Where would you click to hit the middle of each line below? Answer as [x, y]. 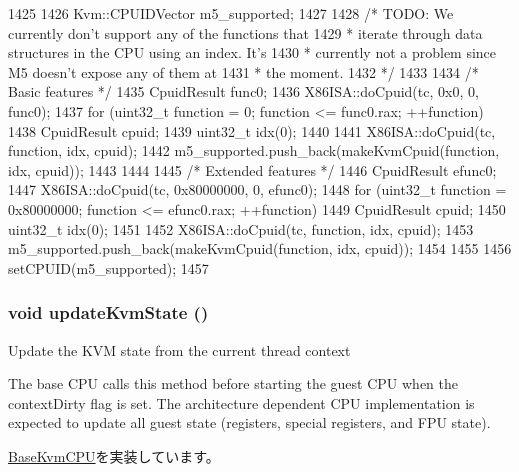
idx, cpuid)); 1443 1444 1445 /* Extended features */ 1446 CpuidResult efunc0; [252, 169]
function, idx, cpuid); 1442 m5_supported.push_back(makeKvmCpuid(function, [254, 150]
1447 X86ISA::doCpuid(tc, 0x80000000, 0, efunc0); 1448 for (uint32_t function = [257, 189]
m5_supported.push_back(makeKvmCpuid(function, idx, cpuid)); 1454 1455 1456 [260, 248]
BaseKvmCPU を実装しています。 [114, 455]
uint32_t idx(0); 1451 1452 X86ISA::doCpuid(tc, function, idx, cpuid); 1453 [241, 228]
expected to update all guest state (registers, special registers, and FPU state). [249, 422]
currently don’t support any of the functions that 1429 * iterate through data [245, 32]
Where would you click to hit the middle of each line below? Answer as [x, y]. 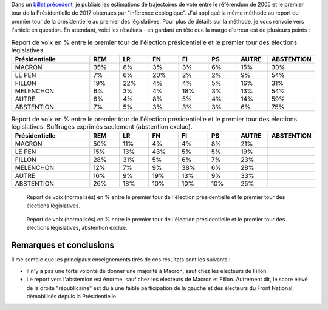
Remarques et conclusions [63, 245]
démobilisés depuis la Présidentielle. [72, 296]
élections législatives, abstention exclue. [77, 228]
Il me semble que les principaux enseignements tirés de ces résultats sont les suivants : [121, 260]
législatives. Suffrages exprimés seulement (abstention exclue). [102, 127]
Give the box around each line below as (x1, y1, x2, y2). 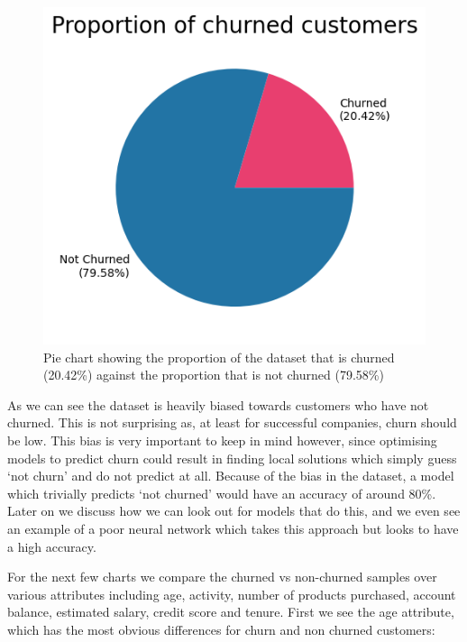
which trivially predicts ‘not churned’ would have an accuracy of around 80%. (7, 483, 436, 502)
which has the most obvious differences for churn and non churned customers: (7, 619, 435, 638)
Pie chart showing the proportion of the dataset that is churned (43, 347, 395, 366)
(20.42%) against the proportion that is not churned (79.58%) (43, 365, 384, 384)
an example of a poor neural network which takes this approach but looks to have (7, 518, 459, 537)
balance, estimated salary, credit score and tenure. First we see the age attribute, (7, 602, 454, 621)
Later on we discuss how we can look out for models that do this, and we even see (7, 501, 461, 520)
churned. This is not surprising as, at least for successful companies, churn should (7, 413, 457, 432)
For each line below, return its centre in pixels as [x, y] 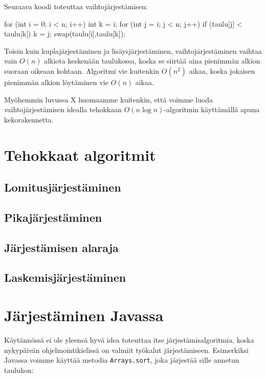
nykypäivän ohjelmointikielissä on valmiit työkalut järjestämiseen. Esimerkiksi [126, 350]
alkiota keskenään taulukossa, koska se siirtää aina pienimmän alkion [152, 61]
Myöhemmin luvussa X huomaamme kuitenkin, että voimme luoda [109, 99]
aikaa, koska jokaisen [222, 70]
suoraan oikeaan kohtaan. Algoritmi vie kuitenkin [82, 70]
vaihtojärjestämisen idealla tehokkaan [63, 109]
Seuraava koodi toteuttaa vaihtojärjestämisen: [76, 6]
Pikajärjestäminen [53, 217]
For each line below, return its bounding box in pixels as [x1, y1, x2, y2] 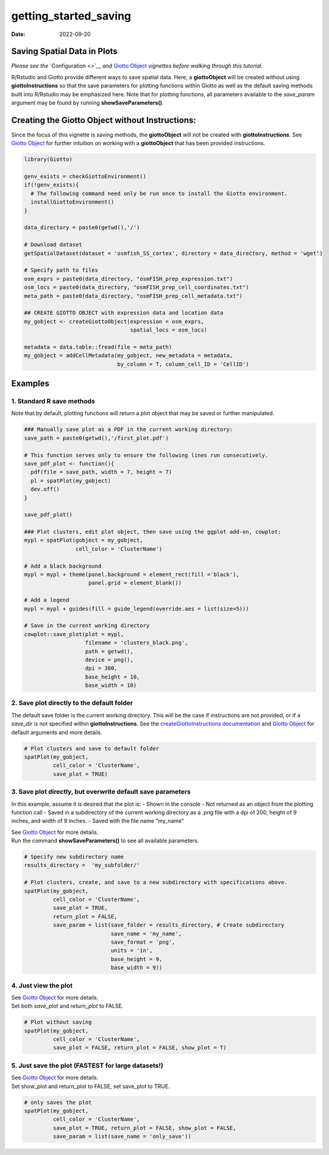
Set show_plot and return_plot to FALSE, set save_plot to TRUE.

● ● ●

ABOUT THIS EXERCISE
Extract from the data every line where "vaihtojärjestämisen" shows up.

TASK ANSWER
vaihtojärjestämisen idealla tehokkaan [63, 109]
Seuraava koodi toteuttaa vaihtojärjestämisen: [76, 6]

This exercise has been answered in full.